Check in program Chimera that resulting structure bundle.pdb is correct.
Check that split structure splitall.pdb is split correct (each conformer 1-nres is a separate PDB model).
Then, edit RUN.cya:
Edit the cyana engine
cyana:=cyana (do it only if you are sure what it is)
If you do not have an access to parallel computation change the line of RUN.cya from
system "pwd; ls -l CALC.cya; $cyana -n 20 CALC inputseed=$seed"
to:
system "pwd; ls -l CALC.cya; $cyana CALC inputseed=$seed"
Then, run the series of two-state structure calculations:
cyana RUN.cya
This creates a folder for each 10-state structure calculation. Final structure is saved as bundle.pdb and final split structure (where each state is an independent model is saved as splitall.pdb).

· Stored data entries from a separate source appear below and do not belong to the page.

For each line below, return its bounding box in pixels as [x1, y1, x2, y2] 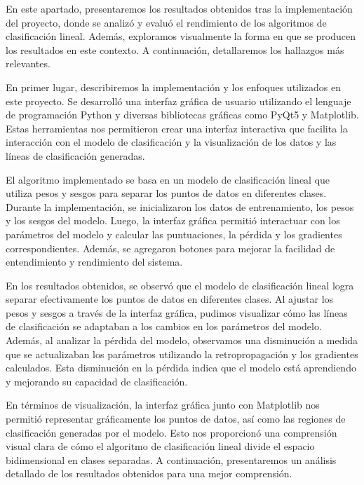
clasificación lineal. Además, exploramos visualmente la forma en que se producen [6, 29, 356, 43]
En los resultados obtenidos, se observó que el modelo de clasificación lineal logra [6, 278, 354, 292]
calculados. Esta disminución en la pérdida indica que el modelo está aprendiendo [6, 360, 356, 375]
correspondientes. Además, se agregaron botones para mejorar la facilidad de [6, 240, 335, 255]
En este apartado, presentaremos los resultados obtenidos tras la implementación [6, 1, 353, 15]
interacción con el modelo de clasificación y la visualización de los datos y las [6, 135, 337, 149]
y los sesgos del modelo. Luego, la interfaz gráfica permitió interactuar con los [6, 213, 340, 228]
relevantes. [6, 56, 50, 71]
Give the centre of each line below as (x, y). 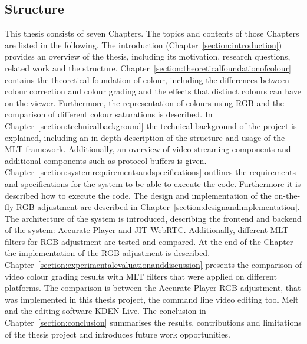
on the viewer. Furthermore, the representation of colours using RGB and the (145, 102)
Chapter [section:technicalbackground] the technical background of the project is (151, 125)
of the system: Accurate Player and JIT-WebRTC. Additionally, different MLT (147, 230)
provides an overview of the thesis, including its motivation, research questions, (148, 56)
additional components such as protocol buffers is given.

If you do not have an access to parallel computation change the line of ANALYSE.cya from
system "bsub python PATH/To/PDBcor/correlationExtraction.py $dir/splitall.pdb --therm_iter=5"
to:
system "python PATH/To/PDBcor/correlationExtraction.py $dir/splitall.pdb --therm_iter=5"
Then, activate the PDBcor environment and run the correlation analysis:
source PATH/To/PDBcor/venv/bin/activate cyana ANALYSE.cya
This creates a correlations/ subfolder in each structure calculation folder with a correlation value that can be read from the correlations_backbone.txt file.
Finally, collect results in a single file:
cyana STAT_COLLECT.cya
This collects all correlation and target function values of all executed calculations in a single file using bash script extract_cor_value.sh into the output file results.txt.